Les groupes d'opposition des régions prétendument "sous-développées" l'ont bien compris car, lorsque ouvertement privés des moyens d'expression de masse (médias, manifestations, lieux de culte ou d'enseignement étatique), ils développent un activisme multiforme et parallèle que seule la force brute des régimes parvient à contenir. En revanche les méthodes sont souvent autoritaires et leurs objectifs intégrables à l'impérialisme et au règne de la marchandise.

Revenons aux événements du carnaval et parlons le langage minable des chiffres et des comparaisons:
En dépit d'un climat pré-sommet extrêmement négatif 6000 à 10000 personnes pour la marche anticapitaliste et festive du vendredi pendant que la poignée de prétendants gestionnaires du capitalisme à visage humains étaient enfermés dans la logique et les couloirs de leur contre sommet orchestré.
Le même (ir)responsable d'Attac-Québec se souvenait-il alors avoir déclaré, lors de l'assemblée du RAP(1), qu'il ne voyait pas comment il était possible de mobiliser en se déclarant anticapitaliste ? idéologie de la non idéologie...

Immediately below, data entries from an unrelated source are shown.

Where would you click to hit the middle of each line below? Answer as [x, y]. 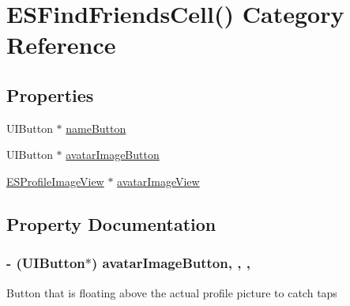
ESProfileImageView [55, 181]
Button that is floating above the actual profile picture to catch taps [172, 292]
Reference [61, 45]
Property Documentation [111, 223]
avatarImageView [158, 181]
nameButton [96, 128]
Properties [50, 94]
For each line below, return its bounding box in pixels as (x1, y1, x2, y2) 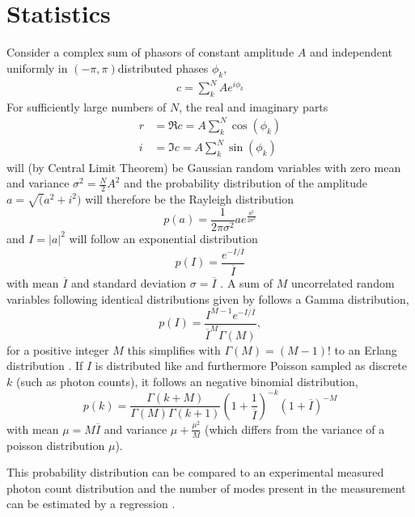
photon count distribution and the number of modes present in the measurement (6, 479, 406, 496)
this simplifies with (127, 341, 221, 358)
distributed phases (117, 59, 209, 76)
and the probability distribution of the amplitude (124, 174, 368, 191)
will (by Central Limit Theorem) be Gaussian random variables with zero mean (6, 158, 401, 175)
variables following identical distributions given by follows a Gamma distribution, (6, 290, 409, 307)
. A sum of (220, 275, 273, 292)
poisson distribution (6, 436, 105, 453)
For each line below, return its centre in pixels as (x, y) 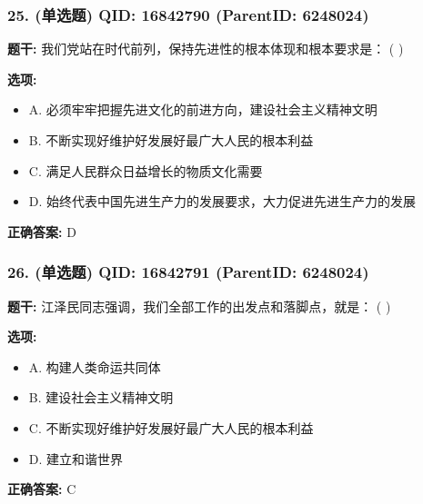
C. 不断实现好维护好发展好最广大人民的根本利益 (171, 427)
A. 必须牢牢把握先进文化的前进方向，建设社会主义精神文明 (203, 109)
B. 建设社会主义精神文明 (101, 397)
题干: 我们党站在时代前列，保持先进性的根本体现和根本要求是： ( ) (206, 49)
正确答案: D (42, 231)
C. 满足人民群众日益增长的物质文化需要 (146, 170)
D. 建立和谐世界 (76, 458)
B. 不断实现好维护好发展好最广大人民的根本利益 (171, 140)
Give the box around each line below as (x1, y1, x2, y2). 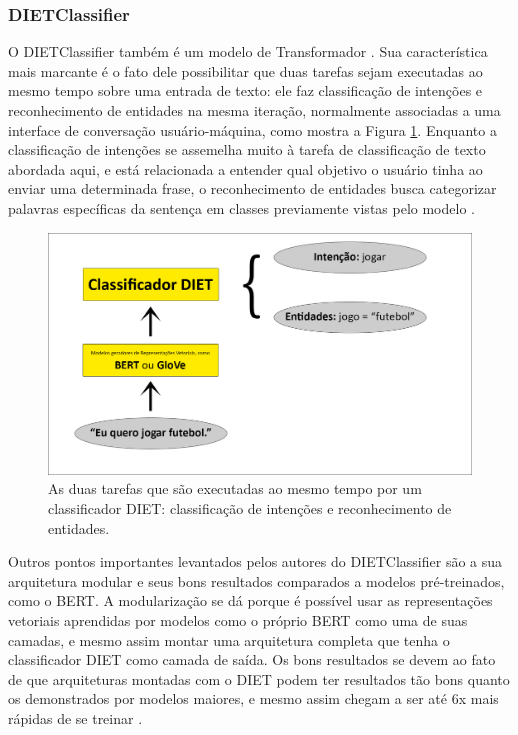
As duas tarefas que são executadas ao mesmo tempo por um (48, 478, 422, 499)
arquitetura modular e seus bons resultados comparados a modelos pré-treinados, (8, 570, 505, 591)
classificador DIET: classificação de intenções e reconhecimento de (48, 497, 452, 518)
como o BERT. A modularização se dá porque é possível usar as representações (8, 590, 493, 611)
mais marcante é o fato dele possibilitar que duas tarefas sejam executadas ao (8, 60, 483, 81)
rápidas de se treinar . (8, 707, 143, 728)
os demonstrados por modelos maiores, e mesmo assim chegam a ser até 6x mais (8, 688, 499, 709)
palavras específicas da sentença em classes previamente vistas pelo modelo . (8, 197, 475, 218)
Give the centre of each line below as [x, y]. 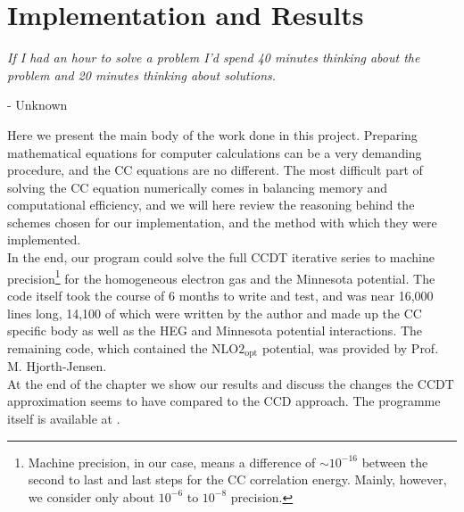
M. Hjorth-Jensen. [57, 366]
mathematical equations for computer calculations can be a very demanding [215, 152]
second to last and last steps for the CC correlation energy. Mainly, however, [237, 479]
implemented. [44, 239]
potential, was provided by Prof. [350, 347]
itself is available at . [64, 418]
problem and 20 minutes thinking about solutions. [142, 74]
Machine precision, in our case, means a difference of [172, 462]

Au fait que mobilise Attac Québec avec son discours "rénové" et supra-idéologique? qui , pourquoi, combien (mis à part ses "membres"-donateurs et ses cadres) ?

Les bons et les mauvais dans l'action

Contrairement au délire propagandiste, surprise ! les anarchistes et autres radicaux n'avaient ni bombes, ni missiles SCUD, ni dents de vampires. Par contre ils-elles étaient porteurs d'autres armes: détermination, créativité et spontanéité, colère et joie, unité et diversité, compréhension lucide du (dés)ordre planétaire, organisation fluide et démocratique. Dès les premiers assauts il y a eu des ouvertures dans le périmètre "infranchissable": autre succès du carnaval anticapitaliste. La symbolique était forte et a eu un écho positif autant auprès des résidentEs de Québec que des militantEs de base présentEs au vieux-port. Rappelons le numéro de dénonciation calomnieuse de la part de certains complices du PQ et des chambres de commerce (particulièrement des bureaucrates en chef de la Fédération des Femmes du Québec): placer son discours plus à droite que certains médias (radio-canada, journal de québec et le soleil édition du samedi ont donnés une image relativement positive du carnaval sur le ton "les radicaux font tomber le mur") bravo !
Rassurez vous dès le lendemain on retrouvait à longueur d'article l'opposition "bons" opposants versus mauvais.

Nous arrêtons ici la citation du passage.